- **Exercise details**:
Leaving out the pictures, please reproduce exactly and only the lines from the one that contains "Text of this" through the last line below.
================
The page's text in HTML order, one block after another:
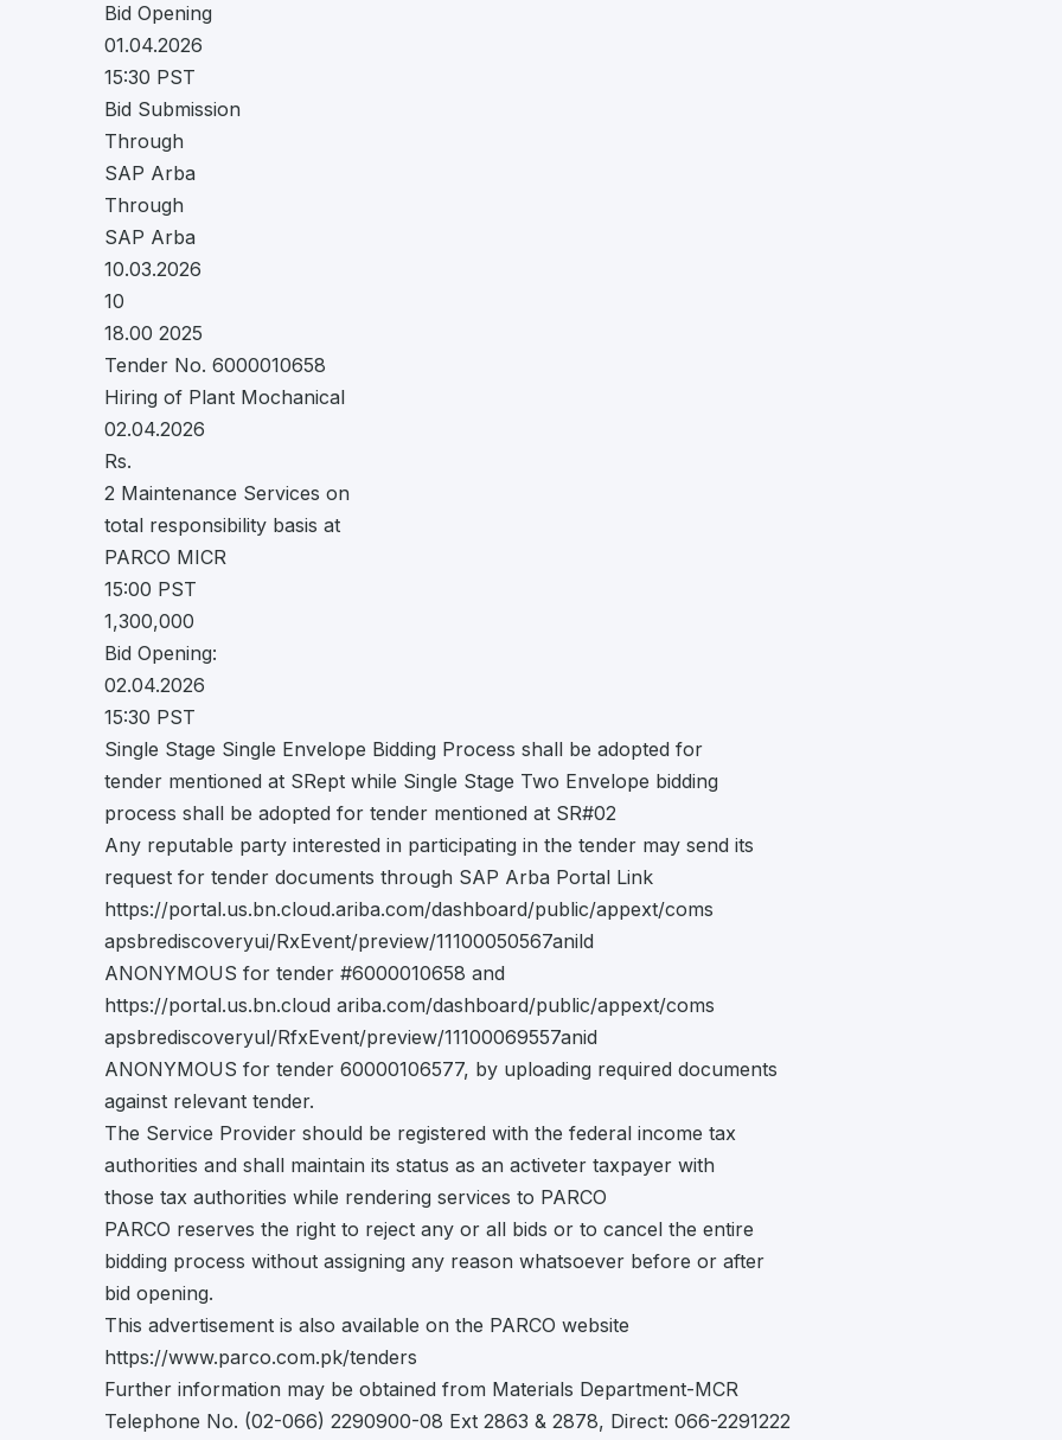
Bid Opening
01.04.2026
15:30 PST
Bid Submission
Through
SAP Arba
Through
SAP Arba
10.03.2026
10
18.00 2025
Tender No. 6000010658
Hiring of Plant Mochanical
02.04.2026
Rs.
2 Maintenance Services on
total responsibility basis at
PARCO MICR
15:00 PST
1,300,000
Bid Opening:
02.04.2026
15:30 PST
Single Stage Single Envelope Bidding Process shall be adopted for
tender mentioned at SRept while Single Stage Two Envelope bidding
process shall be adopted for tender mentioned at SR#02
Any reputable party interested in participating in the tender may send its
request for tender documents through SAP Arba Portal Link
https://portal.us.bn.cloud.ariba.com/dashboard/public/appext/coms
apsbrediscoveryui/RxEvent/preview/11100050567anild
ANONYMOUS for tender #6000010658 and
https://portal.us.bn.cloud ariba.com/dashboard/public/appext/coms
apsbrediscoveryul/RfxEvent/preview/11100069557anid
ANONYMOUS for tender 60000106577, by uploading required documents
against relevant tender.
The Service Provider should be registered with the federal income tax
authorities and shall maintain its status as an activeter taxpayer with
those tax authorities while rendering services to PARCO
PARCO reserves the right to reject any or all bids or to cancel the entire
bidding process without assigning any reason whatsoever before or after
bid opening.
This advertisement is also available on the PARCO website
https://www.parco.com.pk/tenders
Further information may be obtained from Materials Department-MCR
Telephone No. (02-066) 2290900-08 Ext 2863 & 2878, Direct: 066-2291222
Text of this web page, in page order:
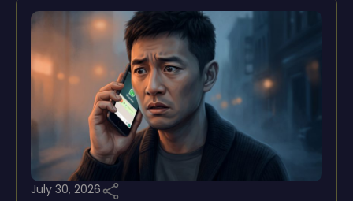
July 30, 2026
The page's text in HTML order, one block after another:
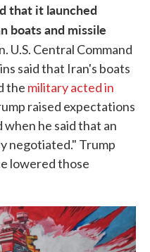
that it launched
boats and missile
U.S. Central Command
said that Iran's boats
the military acted in
raised expectations
he said that an
negotiated." Trump
lowered those
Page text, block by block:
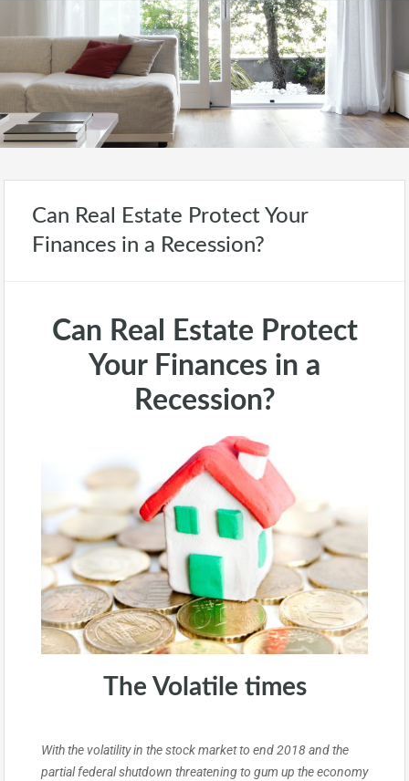
Can Real Estate Protect Your
Finances in a Recession?
Can Real Estate Protect
Your Finances in a
Recession?
The Volatile times
With the volatility in the stock market to end 2018 and the
partial federal shutdown threatening to gum up the economy
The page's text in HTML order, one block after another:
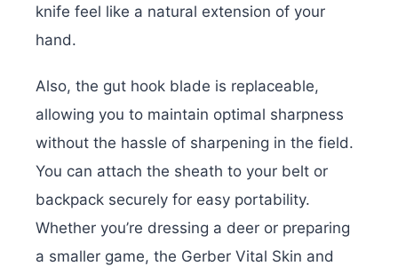
knife feel like a natural extension of your
hand.
Also, the gut hook blade is replaceable,
allowing you to maintain optimal sharpness
without the hassle of sharpening in the field.
You can attach the sheath to your belt or
backpack securely for easy portability.
Whether you’re dressing a deer or preparing
a smaller game, the Gerber Vital Skin and
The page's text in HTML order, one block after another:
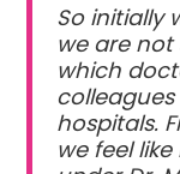
So initially
we are
which
hospitals.
we feel
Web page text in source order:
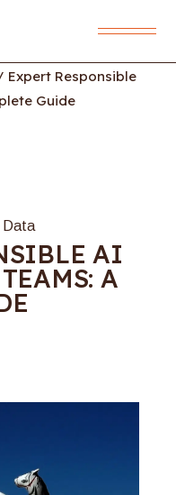
Expert Responsible
Guide
Data
AI
A
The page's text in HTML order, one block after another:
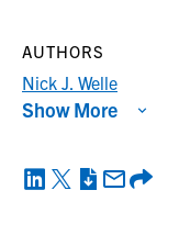
AUTHORS
Nick J. Welle
Show More
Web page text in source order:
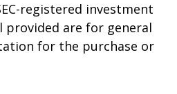
registered investment
provided are for general
for the purchase or
================
- **Answer for the task**:
Text of this web page, in page order:
July 30, 2026
The page's text in HTML order, one block after another:
that it launched
boats and missile
U.S. Central Command
said that Iran's boats
the military acted in
raised expectations
he said that an
negotiated." Trump
lowered those
Page text, block by block:
Can Real Estate Protect Your
Finances in a Recession?
Can Real Estate Protect
Your Finances in a
Recession?
The Volatile times
With the volatility in the stock market to end 2018 and the
partial federal shutdown threatening to gum up the economy
The page's text in HTML order, one block after another:
knife feel like a natural extension of your
hand.
Also, the gut hook blade is replaceable,
allowing you to maintain optimal sharpness
without the hassle of sharpening in the field.
You can attach the sheath to your belt or
backpack securely for easy portability.
Whether you’re dressing a deer or preparing
a smaller game, the Gerber Vital Skin and
The page's text in HTML order, one block after another:
So initially
we are
which
hospitals.
we feel
Web page text in source order:
Expert Responsible
Guide
Data
AI
A
The page's text in HTML order, one block after another:
AUTHORS
Nick J. Welle
Show More
Web page text in source order:
registered investment
provided are for general
for the purchase or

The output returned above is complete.